Churn, CLTV and Propensity Analysis (Part 1)

Churn Analysis

CLTV

propensity

Introduction

Building a solid acquisition and retention strategy isn’t just about collecting more data, it’s about structuring the right data in a way that reflects how customers actually behave. On the acquisition side, comprehensive KYC data provides the foundation for understanding who the customers are: their demographics, preferences, and onboarding patterns. Meanwhile, retention depends heavily on transaction data; how often customers engage, how much they spend, and how their activity evolves over time. Treating these two domains as separate analytical tracks is critical. When acquisition and retention signals are blended too early, it often leads to diluted insights and unfocused strategies. By isolating them, teams can run sharper hypothesis testing, clearer segmentation, and more targeted experimentation.

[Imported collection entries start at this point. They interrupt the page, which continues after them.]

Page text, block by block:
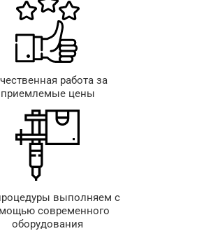
работа за
приемлемые цены
выполняем с
современного
оборудования

To operationalize this, a structured framework becomes essential, not just as documentation, but as a thinking tool. It defines the flow from raw data to insight generation, ensuring that each stage (data preparation, feature engineering, exploratory analysis, and interpretation) is aligned with a specific business objective. Within this deck, the focus narrows into one of the most impactful retention levers: churn analysis. Rather than treating churn as a single metric, we break it down into a set of analytical questions, what constitutes churn in a transactional context, what behavioral patterns precede it, and how to quantify its financial impact. By approaching churn this way, the goal is not only to identify lost customers, but to uncover early warning signals and design interventions that can proactively reduce attrition.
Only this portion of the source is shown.